(Work required)
Output the entries below exactly as written, omitting pictures.

Extracted records

◇ ◇ ◇

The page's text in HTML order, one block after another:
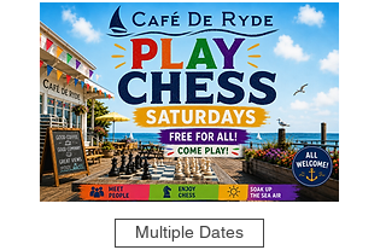
Multiple Dates
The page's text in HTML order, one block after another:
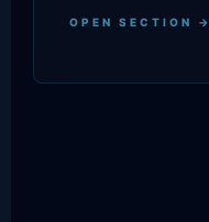
OPEN SECTION →
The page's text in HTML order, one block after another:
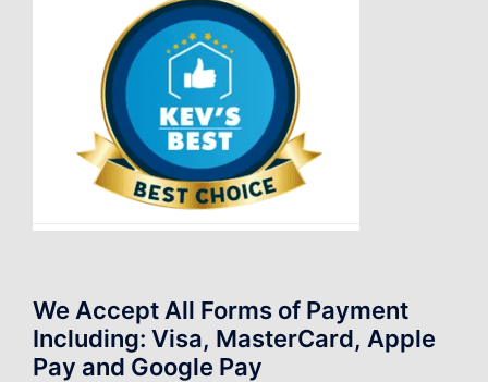
We Accept All Forms of Payment
Including: Visa, MasterCard, Apple
Pay and Google Pay
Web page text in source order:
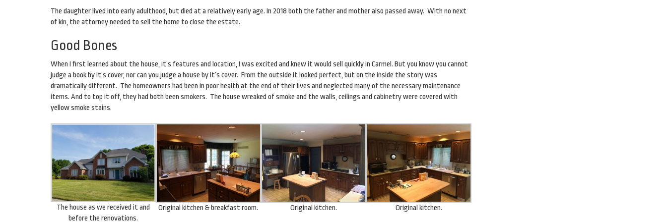
The daughter lived into early adulthood, but died at a relatively early age. In 2018 both the father and mother also passed away. With no next
of kin, the attorney needed to sell the home to close the estate.
Good Bones
When I first learned about the house, it’s features and location, I was excited and knew it would sell quickly in Carmel. But you know you cannot
judge a book by it’s cover, nor can you judge a house by it’s cover. From the outside it looked perfect, but on the inside the story was
dramatically different. The homeowners had been in poor health at the end of their lives and neglected many of the necessary maintenance
items. And to top it off, they had both been smokers. The house wreaked of smoke and the walls, ceilings and cabinetry were covered with
yellow smoke stains.
The house as we received it and
before the renovations.
Original kitchen & breakfast room. Original kitchen. Original kitchen.
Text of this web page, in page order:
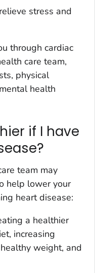
stress and
through cardiac
care team,
physical
health
if I have
team may
help lower your
heart disease:
a healthier
increasing
weight, and

◇ ◇ ◇

(Written answer)
The page's text in HTML order, one block after another:
Multiple Dates
The page's text in HTML order, one block after another:
OPEN SECTION →
The page's text in HTML order, one block after another:
We Accept All Forms of Payment
Including: Visa, MasterCard, Apple
Pay and Google Pay
Web page text in source order:
The daughter lived into early adulthood, but died at a relatively early age. In 2018 both the father and mother also passed away. With no next
of kin, the attorney needed to sell the home to close the estate.
Good Bones
When I first learned about the house, it’s features and location, I was excited and knew it would sell quickly in Carmel. But you know you cannot
judge a book by it’s cover, nor can you judge a house by it’s cover. From the outside it looked perfect, but on the inside the story was
dramatically different. The homeowners had been in poor health at the end of their lives and neglected many of the necessary maintenance
items. And to top it off, they had both been smokers. The house wreaked of smoke and the walls, ceilings and cabinetry were covered with
yellow smoke stains.
The house as we received it and
before the renovations.
Original kitchen & breakfast room. Original kitchen. Original kitchen.
Text of this web page, in page order:
stress and
through cardiac
care team,
physical
health
if I have
team may
help lower your
heart disease:
a healthier
increasing
weight, and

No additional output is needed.